Women at high risk of HIV infection in Kenya saw disproportionate reductions in economic security as well as reductions in risky sexual behavior during the COVID-19 pandemic, a new study found.
The study, published in JAMA network open, enrolled 1,725 women at high risk of HIV infection in rural Kenya and assessed their economic security, food security, health and sexual behavior during the pandemic.
“We asked a group of women who depend on sex work in rural Kenya about their experiences during the COVID-19 lockdown. These women saw a dramatic decline in economic opportunity, more than anywhere in the country, ”said study author Nolan Kavanagh, MPH, MD candidate at the University of Pennsylvania and lecturer at the University of Michigan infection. “It is an example of the unjust threat to well-being posed by the pandemic. The sexual activity of these women also declined, suggesting the pandemic could shape the HIV / AIDS epidemic in sub-Saharan Africa. “
The mean age of the women in the study was 29.3 years, and 68% said they had sex work as a source of income. Compared to an estimated 5.6% decline in the Kenyan economy during the pandemic, the women surveyed saw an almost 10-fold greater drop in income, according to the study.
“We expected the pandemic to stem economic opportunities, but we were shocked by the scale,” said Kavanagh. “The median income of the women we surveyed fell from $ 7.05 a week before the pandemic to $ 1.88 during the pandemic. Women who are dependent on sex work for their income have had to accept particularly sharp falls in income and employment and suffered from higher food insecurity. “
Among respondents surveyed, 1,385 (80.3%) said they had difficulty eating in the past month, and 1,500 (87%) said they were worried about having enough to eat at least once. Those who relied on transactional sex for income were 18.3% more likely to worry about enough food, and reported that employment fell 4.6 hours more than those who did not transactional sex.

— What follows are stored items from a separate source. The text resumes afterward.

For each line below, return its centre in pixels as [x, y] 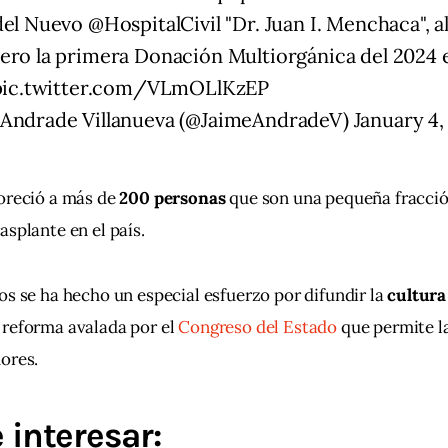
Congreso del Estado [258, 326]
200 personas [174, 197]
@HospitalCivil [154, 23]
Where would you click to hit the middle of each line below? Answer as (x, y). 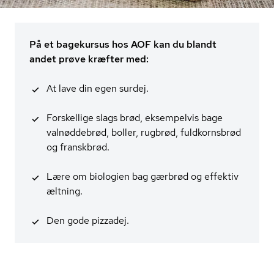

The number of sexual partners decreased from an average of 1.8 before the pandemic to 1.1 during the pandemic, and the number of transactional sex partners decreased from 1.0 to 0.5
“Sex workers and other high-risk groups are particularly at risk during the pandemic,” said Kavanagh. “They are at higher risk of infection because of their work, but have less access to medical and social services. As healthcare providers, we can work to provide inviting spaces and advocate programs that protect them.
“In general, the paper highlights how our work as clinicians intersects with social and economic structures. It is no coincidence that the patients we see are affected by COVID-19. Rather, they become vulnerable through the way they support their families and through the resources that society has (not) made available to them. “
More research is needed to understand the long-term results associated with the pandemic, as the study only assessed results at a time and assessed the impact of COVID-19 at the onset of the pandemic. Long-term studies are also needed to determine whether changes in sexual behavior persist.
“Understanding how economic well-being and sexual behavior have changed over time can ensure that policy responses are timely and meet the needs of communities,” said Kavanagh. “From a political point of view, we need to ensure that populations traditionally excluded from social policy have access to services. Sex workers are more vulnerable today than ever. Likewise, when designing responses to the pandemic, policy makers must consider the health and economic equity of its effects. “
Previous research has found that people living with HIV or AIDS are at higher risk of developing and dying from COVID-19. A study published in Scientific reports found that people with HIV were 24% more likely to contract SARS-CoV-2 and 78% more likely to die from COVID-19.
Other research has found that non-HIV comorbidities are the leading causes of the severity of COVID-19 in people with HIV.